The method cv::estimateRigidTransform takes as input two sets of corresponding points. And then solves set of equations to find the transformation matrix. The output of the transformation matches src points to dst points (exactly or closely, if exact match is not possible - for example float coordinates).
If you apply estimateRigidTransform on two images, OpenCV first find matching pairs of points using some internal method (see opencv docs).
cv::warpAffine then transforms the src image to dst according to given transformation matrix. But any (almost any) transformation is loss operation. The algorithm has to estimate some data, because they aren't available. This process is called interpolation, using known information you calculate the unknown value. Some info regarding image scaling can be found on wiki. Same rules apply to other transformations - rotation, skew, perspective... Obviously this doesn't apply to translation.

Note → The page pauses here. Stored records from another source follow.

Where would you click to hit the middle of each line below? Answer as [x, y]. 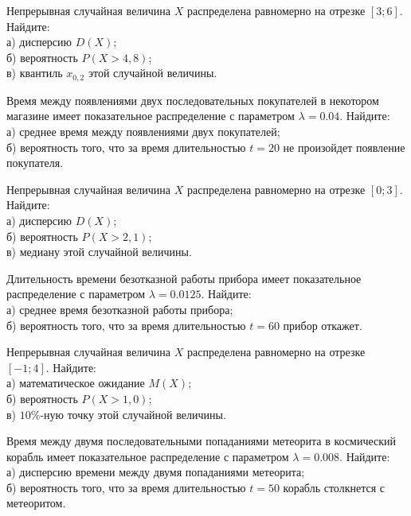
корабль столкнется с [334, 487]
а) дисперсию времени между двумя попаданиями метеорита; [156, 472]
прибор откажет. [323, 325]
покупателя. [35, 163]
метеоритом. [36, 503]
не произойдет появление [344, 147]
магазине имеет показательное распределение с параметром [151, 116]
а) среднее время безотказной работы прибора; [120, 309]
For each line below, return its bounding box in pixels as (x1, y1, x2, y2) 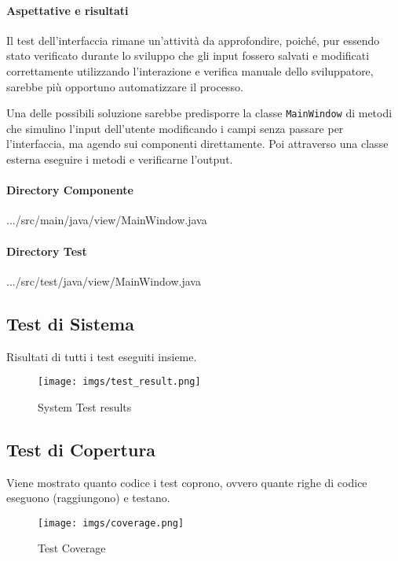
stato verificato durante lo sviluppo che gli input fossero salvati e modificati (6, 47, 370, 64)
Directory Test (6, 242, 87, 259)
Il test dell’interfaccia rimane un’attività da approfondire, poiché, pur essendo (6, 31, 380, 48)
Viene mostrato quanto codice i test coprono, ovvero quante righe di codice (6, 474, 367, 490)
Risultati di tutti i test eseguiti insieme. (6, 348, 197, 364)
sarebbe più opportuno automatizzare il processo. (6, 78, 243, 94)
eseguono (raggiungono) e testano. (6, 489, 170, 506)
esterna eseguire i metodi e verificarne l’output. (6, 151, 233, 168)
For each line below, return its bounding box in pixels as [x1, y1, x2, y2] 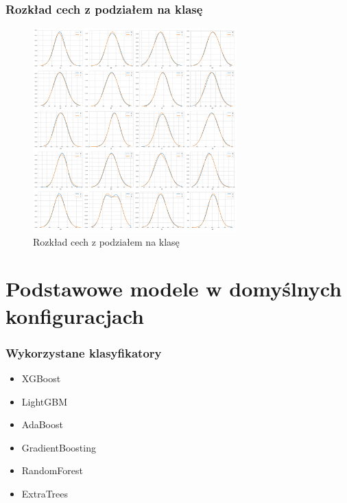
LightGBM [21, 394, 68, 408]
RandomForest [21, 463, 83, 478]
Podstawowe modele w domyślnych [5, 274, 342, 303]
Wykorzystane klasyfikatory [5, 344, 162, 361]
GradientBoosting [21, 440, 96, 454]
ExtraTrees [21, 486, 69, 500]
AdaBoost [21, 417, 63, 432]
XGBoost [21, 371, 61, 385]
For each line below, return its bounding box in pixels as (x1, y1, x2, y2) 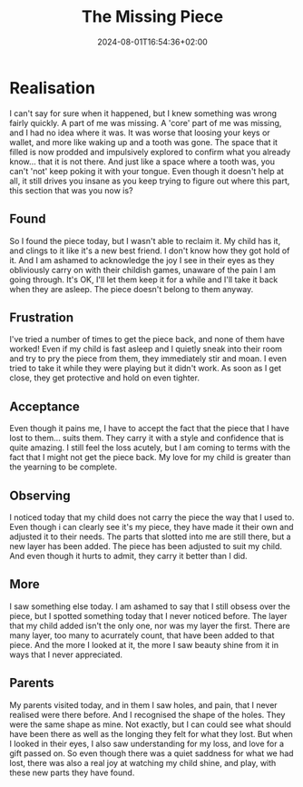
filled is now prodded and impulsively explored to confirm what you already (9, 146, 291, 157)
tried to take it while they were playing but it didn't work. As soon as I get (9, 363, 282, 374)
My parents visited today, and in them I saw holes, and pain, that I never (9, 699, 279, 710)
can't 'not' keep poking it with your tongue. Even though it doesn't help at (9, 165, 284, 176)
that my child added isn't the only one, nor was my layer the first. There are (9, 620, 290, 631)
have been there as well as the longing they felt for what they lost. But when (9, 728, 293, 739)
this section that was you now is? (9, 184, 133, 196)
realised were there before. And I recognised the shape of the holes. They (9, 709, 286, 720)

Given your test images, I would guess that OpenCV takes the lampshade as reference. From the difference is clear that the lampshade is transformed best. Default the OpenCV uses linear interpolation for warping as it's fastest method. But you can set more advances method for better results - again consult opencv docs.
Conclusion:
The result you got is pretty good, if you bear in mind, it's result of automated process. If you want better results, you'll have to find another method for selecting corresponding points. Or use better interpolation method. Either way, after the transform, the diff will not be 0. It virtually impossible to achieve that, because bitmap is discrete grid of pixels, so there will always be some gaps, which needs to be estimated.